Pictures stay out of the copy. Everything else in the records must be repeated exactly.

──────────

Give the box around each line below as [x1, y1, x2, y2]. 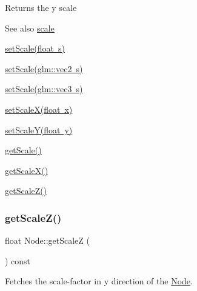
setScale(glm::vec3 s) [5, 82, 83, 95]
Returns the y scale [5, 1, 77, 13]
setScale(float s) [5, 42, 65, 55]
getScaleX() [5, 164, 48, 176]
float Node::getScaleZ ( [5, 234, 90, 247]
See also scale [5, 21, 55, 34]
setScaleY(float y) [5, 123, 73, 136]
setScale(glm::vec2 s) [5, 62, 83, 75]
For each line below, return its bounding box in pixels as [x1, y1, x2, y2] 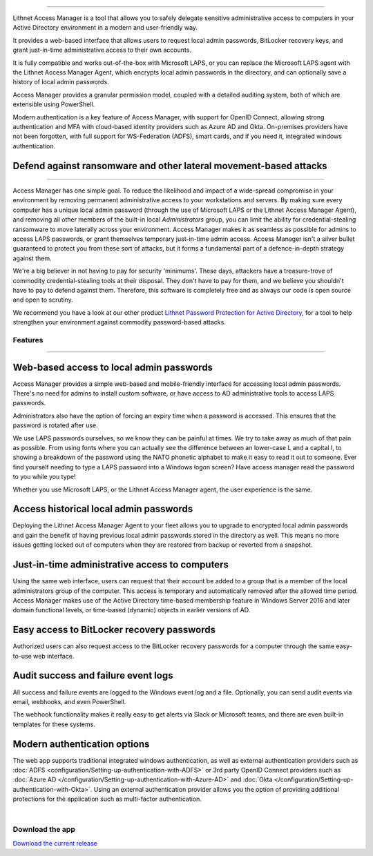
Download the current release [12, 839, 98, 847]
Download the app [12, 825, 75, 835]
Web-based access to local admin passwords [12, 361, 213, 373]
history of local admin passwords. [12, 78, 110, 86]
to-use [12, 652, 32, 660]
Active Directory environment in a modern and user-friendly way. [12, 23, 198, 32]
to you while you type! [12, 473, 76, 481]
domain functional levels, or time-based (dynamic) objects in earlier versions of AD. [12, 606, 251, 614]
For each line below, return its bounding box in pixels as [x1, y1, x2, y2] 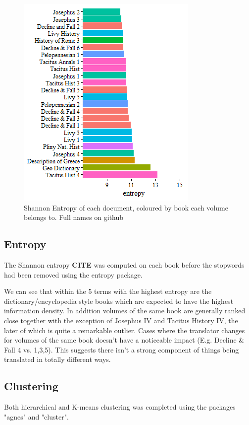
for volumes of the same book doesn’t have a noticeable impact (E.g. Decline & [4, 335, 245, 345]
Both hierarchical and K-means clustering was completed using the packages [4, 402, 236, 412]
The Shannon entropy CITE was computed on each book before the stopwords [4, 259, 245, 270]
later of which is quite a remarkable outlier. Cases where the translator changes [4, 325, 245, 335]
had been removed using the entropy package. [4, 269, 143, 280]
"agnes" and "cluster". [4, 411, 69, 422]
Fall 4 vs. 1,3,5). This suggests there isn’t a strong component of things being [4, 344, 239, 354]
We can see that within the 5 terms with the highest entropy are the [4, 286, 212, 296]
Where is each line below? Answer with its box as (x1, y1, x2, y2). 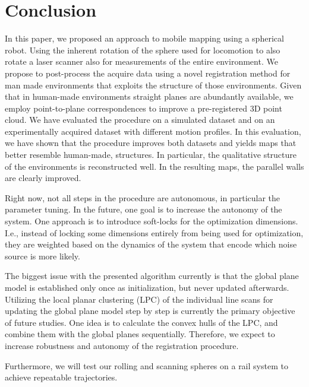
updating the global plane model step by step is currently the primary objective (5, 304, 295, 317)
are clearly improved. (5, 172, 81, 184)
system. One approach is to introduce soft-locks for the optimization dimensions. (5, 215, 298, 227)
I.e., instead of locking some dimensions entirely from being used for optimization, (5, 226, 304, 239)
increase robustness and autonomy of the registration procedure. (5, 339, 239, 351)
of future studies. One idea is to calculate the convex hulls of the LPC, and (5, 316, 278, 328)
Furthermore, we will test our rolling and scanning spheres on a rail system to (5, 359, 288, 372)
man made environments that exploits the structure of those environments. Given (5, 78, 302, 91)
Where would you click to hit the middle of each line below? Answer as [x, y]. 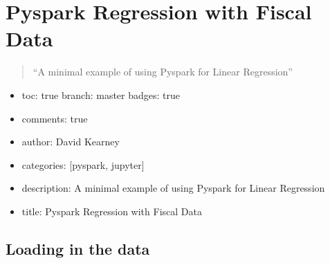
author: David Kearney [71, 142]
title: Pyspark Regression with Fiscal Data [112, 211]
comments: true [55, 118]
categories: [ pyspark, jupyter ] [83, 164]
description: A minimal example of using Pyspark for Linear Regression [173, 188]
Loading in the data [78, 248]
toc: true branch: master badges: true [101, 94]
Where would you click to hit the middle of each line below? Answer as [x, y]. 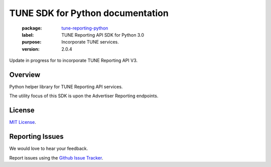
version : [31, 49]
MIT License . [23, 122]
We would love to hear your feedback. [49, 148]
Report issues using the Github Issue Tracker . [56, 157]
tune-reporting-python [85, 28]
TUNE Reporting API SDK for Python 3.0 [103, 35]
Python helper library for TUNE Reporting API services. [66, 87]
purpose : [32, 42]
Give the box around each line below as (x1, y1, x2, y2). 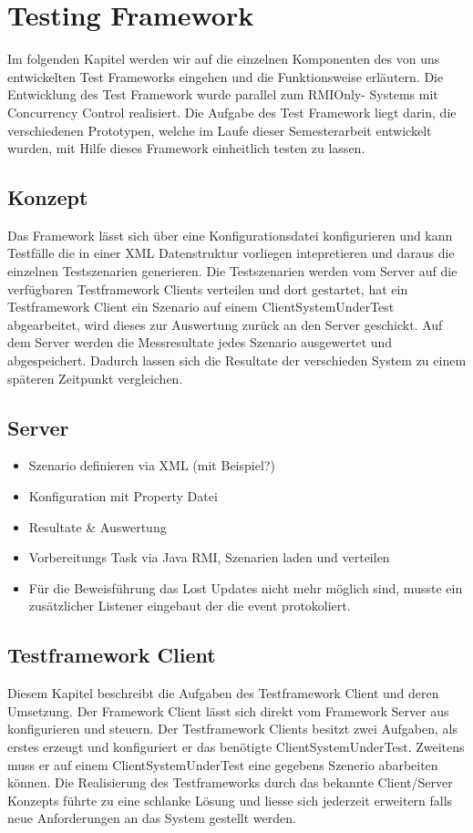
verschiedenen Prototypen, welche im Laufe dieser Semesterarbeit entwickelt (7, 120, 432, 139)
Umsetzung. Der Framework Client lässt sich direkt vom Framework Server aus (7, 701, 449, 720)
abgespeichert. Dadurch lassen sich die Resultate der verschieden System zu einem (7, 351, 467, 370)
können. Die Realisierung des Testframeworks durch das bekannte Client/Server (7, 773, 453, 792)
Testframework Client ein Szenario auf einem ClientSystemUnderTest (7, 297, 395, 316)
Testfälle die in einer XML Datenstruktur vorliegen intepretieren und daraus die (7, 243, 455, 262)
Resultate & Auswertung (28, 517, 167, 536)
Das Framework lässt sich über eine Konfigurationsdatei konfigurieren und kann (7, 225, 453, 244)
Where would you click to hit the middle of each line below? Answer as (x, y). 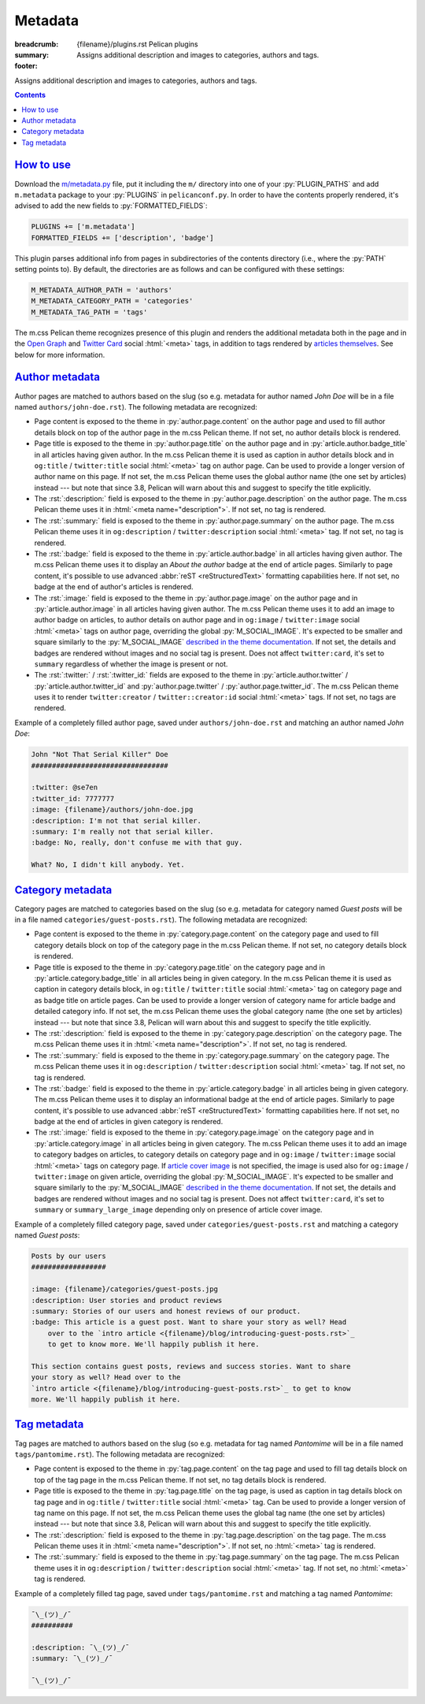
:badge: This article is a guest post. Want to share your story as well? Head (189, 1322)
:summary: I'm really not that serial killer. (122, 832)
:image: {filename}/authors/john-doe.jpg (112, 810)
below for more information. (60, 355)
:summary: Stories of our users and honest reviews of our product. (166, 1311)
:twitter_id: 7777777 (73, 798)
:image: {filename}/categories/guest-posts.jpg (124, 1289)
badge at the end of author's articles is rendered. (114, 587)
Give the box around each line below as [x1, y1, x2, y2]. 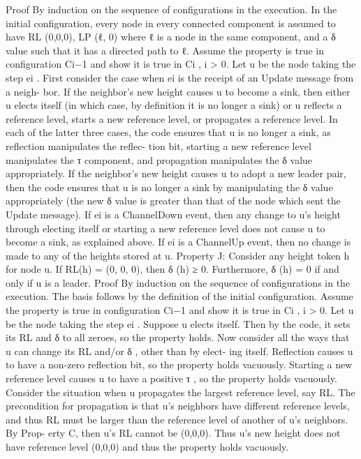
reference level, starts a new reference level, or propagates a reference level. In [6, 111, 338, 126]
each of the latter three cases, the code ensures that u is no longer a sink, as [6, 125, 331, 140]
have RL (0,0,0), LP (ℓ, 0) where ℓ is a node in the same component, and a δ [6, 29, 336, 44]
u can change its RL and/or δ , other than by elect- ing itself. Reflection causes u [6, 343, 353, 358]
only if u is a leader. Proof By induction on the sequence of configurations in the [6, 275, 351, 289]
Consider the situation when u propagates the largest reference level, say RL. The [6, 384, 355, 399]
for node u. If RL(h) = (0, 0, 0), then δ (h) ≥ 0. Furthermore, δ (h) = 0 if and [6, 262, 339, 276]
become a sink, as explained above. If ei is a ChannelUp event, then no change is [6, 234, 351, 249]

──────────

Result of the task ::
Give the box around each line below as [x1, y1, x2, y2]. 
setScale(glm::vec3 s) [5, 82, 83, 95]
Returns the y scale [5, 1, 77, 13]
setScale(float s) [5, 42, 65, 55]
getScaleX() [5, 164, 48, 176]
float Node::getScaleZ ( [5, 234, 90, 247]
See also scale [5, 21, 55, 34]
setScaleY(float y) [5, 123, 73, 136]
setScale(glm::vec2 s) [5, 62, 83, 75]
For each line below, return its bounding box in pixels as [x1, y1, x2, y2] 
Download the current release [12, 839, 98, 847]
Download the app [12, 825, 75, 835]
Web-based access to local admin passwords [12, 361, 213, 373]
history of local admin passwords. [12, 78, 110, 86]
to-use [12, 652, 32, 660]
Active Directory environment in a modern and user-friendly way. [12, 23, 198, 32]
to you while you type! [12, 473, 76, 481]
domain functional levels, or time-based (dynamic) objects in earlier versions of AD. [12, 606, 251, 614]
For each line below, return its bounding box in pixels as [x1, y1, x2, y2] 
for volumes of the same book doesn’t have a noticeable impact (E.g. Decline & [4, 335, 245, 345]
Both hierarchical and K-means clustering was completed using the packages [4, 402, 236, 412]
The Shannon entropy CITE was computed on each book before the stopwords [4, 259, 245, 270]
later of which is quite a remarkable outlier. Cases where the translator changes [4, 325, 245, 335]
had been removed using the entropy package. [4, 269, 143, 280]
"agnes" and "cluster". [4, 411, 69, 422]
Fall 4 vs. 1,3,5). This suggests there isn’t a strong component of things being [4, 344, 239, 354]
We can see that within the 5 terms with the highest entropy are the [4, 286, 212, 296]
Where is each line below? Answer with its box as (x1, y1, x2, y2). 
updating the global plane model step by step is currently the primary objective (5, 304, 295, 317)
are clearly improved. (5, 172, 81, 184)
system. One approach is to introduce soft-locks for the optimization dimensions. (5, 215, 298, 227)
I.e., instead of locking some dimensions entirely from being used for optimization, (5, 226, 304, 239)
increase robustness and autonomy of the registration procedure. (5, 339, 239, 351)
of future studies. One idea is to calculate the convex hulls of the LPC, and (5, 316, 278, 328)
Furthermore, we will test our rolling and scanning spheres on a rail system to (5, 359, 288, 372)
man made environments that exploits the structure of those environments. Given (5, 78, 302, 91)
Where would you click to hit the middle of each line below? Answer as [x, y]. 
author: David Kearney [71, 142]
title: Pyspark Regression with Fiscal Data [112, 211]
comments: true [55, 118]
categories: [ pyspark, jupyter ] [83, 164]
description: A minimal example of using Pyspark for Linear Regression [173, 188]
Loading in the data [78, 248]
toc: true branch: master badges: true [101, 94]
Where would you click to hit the middle of each line below? Answer as [x, y]. 
version : [31, 49]
MIT License . [23, 122]
We would love to hear your feedback. [49, 148]
Report issues using the Github Issue Tracker . [56, 157]
tune-reporting-python [85, 28]
TUNE Reporting API SDK for Python 3.0 [103, 35]
Python helper library for TUNE Reporting API services. [66, 87]
purpose : [32, 42]
Give the box around each line below as (x1, y1, x2, y2). 
verschiedenen Prototypen, welche im Laufe dieser Semesterarbeit entwickelt (7, 120, 432, 139)
Umsetzung. Der Framework Client lässt sich direkt vom Framework Server aus (7, 701, 449, 720)
abgespeichert. Dadurch lassen sich die Resultate der verschieden System zu einem (7, 351, 467, 370)
können. Die Realisierung des Testframeworks durch das bekannte Client/Server (7, 773, 453, 792)
Testframework Client ein Szenario auf einem ClientSystemUnderTest (7, 297, 395, 316)
Testfälle die in einer XML Datenstruktur vorliegen intepretieren und daraus die (7, 243, 455, 262)
Resultate & Auswertung (28, 517, 167, 536)
Das Framework lässt sich über eine Konfigurationsdatei konfigurieren und kann (7, 225, 453, 244)
Where would you click to hit the middle of each line below? Answer as (x, y). 
:badge: This article is a guest post. Want to share your story as well? Head (189, 1322)
:summary: I'm really not that serial killer. (122, 832)
:image: {filename}/authors/john-doe.jpg (112, 810)
below for more information. (60, 355)
:summary: Stories of our users and honest reviews of our product. (166, 1311)
:twitter_id: 7777777 (73, 798)
:image: {filename}/categories/guest-posts.jpg (124, 1289)
badge at the end of author's articles is rendered. (114, 587)
Give the box around each line below as [x1, y1, x2, y2]. 
reference level, starts a new reference level, or propagates a reference level. In [6, 111, 338, 126]
each of the latter three cases, the code ensures that u is no longer a sink, as [6, 125, 331, 140]
have RL (0,0,0), LP (ℓ, 0) where ℓ is a node in the same component, and a δ [6, 29, 336, 44]
u can change its RL and/or δ , other than by elect- ing itself. Reflection causes u [6, 343, 353, 358]
only if u is a leader. Proof By induction on the sequence of configurations in the [6, 275, 351, 289]
Consider the situation when u propagates the largest reference level, say RL. The [6, 384, 355, 399]
for node u. If RL(h) = (0, 0, 0), then δ (h) ≥ 0. Furthermore, δ (h) = 0 if and [6, 262, 339, 276]
become a sink, as explained above. If ei is a ChannelUp event, then no change is [6, 234, 351, 249]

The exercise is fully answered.